Outside the Canvas Experience

In his movie Rosemary’s Baby, Roman Polanski plays a trick on the audience – in one scene, he shows one of the characters obscured by the left side of the doorway. The impact on the audience in the cinema is – in one moment, all the heads shift a little to the right, to get a better view (which they, of course, don’t; more detail in this book).

In his novel (not the movie) Once Upon a Time in Hollywood that deals with Hollywood’s history, one of the characters (Trudi Frazer) is said to have later received an Oscar nomination for the Best Supporting Actress for Quentin Tarantino’s 1999 movie “The Lady in Red”. When I read that, I wondered “How the heck could I have missed that one?” and jumped on Google. What I found was this Reddit thread discussing the topic.

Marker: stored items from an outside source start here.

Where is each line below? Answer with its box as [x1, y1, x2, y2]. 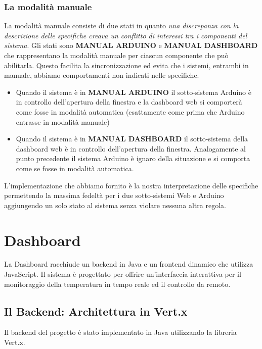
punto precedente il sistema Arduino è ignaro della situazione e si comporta [16, 153, 250, 164]
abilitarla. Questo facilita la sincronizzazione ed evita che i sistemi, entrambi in [4, 60, 249, 70]
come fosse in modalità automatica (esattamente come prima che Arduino [16, 106, 245, 117]
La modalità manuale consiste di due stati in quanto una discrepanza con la [4, 20, 239, 31]
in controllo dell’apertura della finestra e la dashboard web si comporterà [16, 96, 242, 107]
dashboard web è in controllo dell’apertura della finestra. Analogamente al [16, 143, 246, 154]
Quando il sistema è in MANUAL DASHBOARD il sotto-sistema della [16, 133, 248, 144]
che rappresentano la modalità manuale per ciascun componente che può [4, 50, 229, 60]

I bet Tarantino knew people reading this would go googling – and discussing.

In his painting “Las Meninas,” Spanish painter Diego Velazquez shows nine characters directly, and two more – the king and the queen of Spain – reflected in the mirror. But where are they really standing? For the reflection to work, they must be standing outside the canvas. Exactly on the spot in the room of the Museo del Prado where you are standing when you’re looking at the painting.

When we create, all our focus is on the canvas we’re working on. But that does not need to be a limitation. A lot can happen outside the canvas.